Scientists have discovered the molecular switch that triggers innate immunity - body's first line of defence against pathogens.
Singapore scientists from Bioprocessing Technology Institute (BTI) under the Agency of Science, Technology and Research (A*STAR) found that this 'switch' called Bruton's tyrosine kinase (BTK) when turned on, activates the production of interferons - a potent class of virus killers that enables the body to fight harmful pathogens such as dengue and influenza viruses.
While there are anti-viral drugs to treat influenza, the high rates of mutation that are characteristic of the influenza virus have made it difficult to treat with one universal drug or vaccine.
As for dengue, there are currently no clinically approved vaccines or cures either. This discovery of BTK's role as a critical 'switch' that boosts the body's anti-viral response, paves the way for developing anti-viral drugs that target the BTK 'switch' to fight infectious diseases.

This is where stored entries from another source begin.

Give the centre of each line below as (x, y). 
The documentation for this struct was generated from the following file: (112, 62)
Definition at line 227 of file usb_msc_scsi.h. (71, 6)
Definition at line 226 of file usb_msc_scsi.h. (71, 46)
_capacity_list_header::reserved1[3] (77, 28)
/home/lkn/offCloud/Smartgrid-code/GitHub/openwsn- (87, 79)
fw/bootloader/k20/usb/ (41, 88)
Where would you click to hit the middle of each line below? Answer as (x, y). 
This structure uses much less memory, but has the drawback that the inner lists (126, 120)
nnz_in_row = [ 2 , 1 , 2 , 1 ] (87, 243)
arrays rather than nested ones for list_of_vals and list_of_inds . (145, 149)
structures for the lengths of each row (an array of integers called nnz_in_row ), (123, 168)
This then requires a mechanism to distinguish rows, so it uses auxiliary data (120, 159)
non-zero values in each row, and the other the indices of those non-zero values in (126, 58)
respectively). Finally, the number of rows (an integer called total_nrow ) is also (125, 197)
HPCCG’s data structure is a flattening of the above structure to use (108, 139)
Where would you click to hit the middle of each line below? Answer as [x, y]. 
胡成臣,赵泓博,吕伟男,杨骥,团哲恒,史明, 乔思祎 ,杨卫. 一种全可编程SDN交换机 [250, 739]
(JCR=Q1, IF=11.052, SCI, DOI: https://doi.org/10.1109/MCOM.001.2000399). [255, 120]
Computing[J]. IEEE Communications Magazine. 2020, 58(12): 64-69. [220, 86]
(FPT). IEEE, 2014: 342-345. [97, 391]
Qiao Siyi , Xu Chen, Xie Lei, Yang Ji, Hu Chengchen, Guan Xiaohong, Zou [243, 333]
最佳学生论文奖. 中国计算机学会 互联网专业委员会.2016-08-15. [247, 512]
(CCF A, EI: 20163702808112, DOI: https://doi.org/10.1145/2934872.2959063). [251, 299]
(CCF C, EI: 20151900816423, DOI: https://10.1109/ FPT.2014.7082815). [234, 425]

To investigate the role of BTK in innate immunity, the research team from BTI extracted a class of innate immune cells known as macrophages from both normal mice and from mice deficient in BTK and challenged them with the dengue virus.
They found that the BTK-deficient immune cells were unable to produce interferons, and hence had much higher viral counts compared to the healthy immune cells that had high-levels of interferons to fight the virus effectively.
To further demonstrate the critical role of BTK in anti-viral response, the team focussed on BTK's role in Toll-like Receptor 3 (TLR3) signaling. TLR3 is needed for cells to activate the interferon response when cells are infected by viruses.
The team examined the effect of having a perpetually-"on" or -"off" BTK 'switch' in TLR3 signaling. They uncovered that a constitutively active or "on" BTK 'switch' enhanced the production of interferon, resulting in a stronger and more lasting anti-viral response with significant reduction in Dengue viral counts.
In contrast, a perpetually "off" BTK 'switch' led to a poor anti-viral response with very low levels of inteferons produced, and little protection against Dengue virus infection.
Previously, scientists have always thought that BTK is important primarily in antibody production due to observations made of an inherited genetic disorder in humans called X-linked Agammaglobulinemia (XLA).
These patients do not have a functional BTK 'switch', and are unable to produce antibodies because defects in BTK cripple maturation of B cells, a type of white blood cell that produces antibodies.
"We are very excited because this is the first time that the link between BTK and its critical role in the immediate anti-viral responses of the immune system, triggered in response to invading viruses like Dengue, is definitively demonstrated," Koon-Guan Lee, first author of the paper, said.